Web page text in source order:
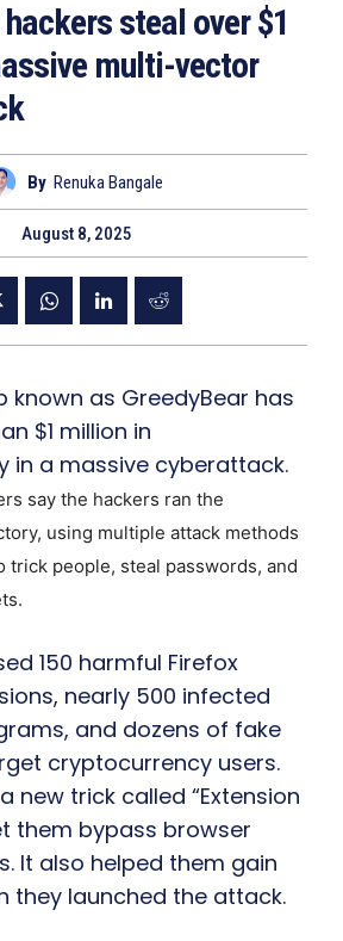
steal over $1
multi-vector
By Renuka Bangale
August 8, 2025
known as GreedyBear has
$1 million in
in a massive cyberattack.
say the hackers ran the
using multiple attack methods
trick people, steal passwords, and
150 harmful Firefox
nearly 500 infected
and dozens of fake
cryptocurrency users.
new trick called “Extension
them bypass browser
It also helped them gain
they launched the attack.
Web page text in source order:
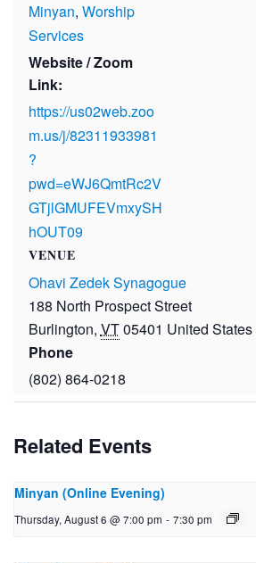
Minyan, Worship
Services
Website / Zoom
Link:
https://us02web.zoo
m.us/j/82311933981
?
pwd=eWJ6QmtRc2V
GTjlGMUFEVmxySH
hOUT09
VENUE
Ohavi Zedek Synagogue
188 North Prospect Street
Burlington, VT05401 United States
Phone
(802) 864-0218
Related Events
Minyan (Online Evening)
Thursday, August 6 @ 7:00 pm - 7:30 pm
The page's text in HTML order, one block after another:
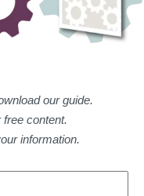
our guide.
content.
information.
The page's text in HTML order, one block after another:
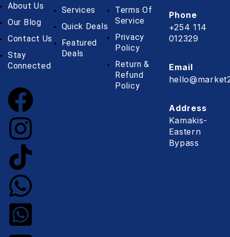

##########

__What you are asked to do__. Write out each entry again exactly, and skip the pictures.

__Task solution__.
Web page text in source order:
steal over $1
multi-vector
By Renuka Bangale
August 8, 2025
known as GreedyBear has
$1 million in
in a massive cyberattack.
say the hackers ran the
using multiple attack methods
trick people, steal passwords, and
150 harmful Firefox
nearly 500 infected
and dozens of fake
cryptocurrency users.
new trick called “Extension
them bypass browser
It also helped them gain
they launched the attack.
Web page text in source order:
Minyan, Worship
Services
Website / Zoom
Link:
https://us02web.zoo
m.us/j/82311933981
?
pwd=eWJ6QmtRc2V
GTjlGMUFEVmxySH
hOUT09
VENUE
Ohavi Zedek Synagogue
188 North Prospect Street
Burlington, VT05401 United States
Phone
(802) 864-0218
Related Events
Minyan (Online Evening)
Thursday, August 6 @ 7:00 pm - 7:30 pm
The page's text in HTML order, one block after another:
our guide.
content.
information.
The page's text in HTML order, one block after another:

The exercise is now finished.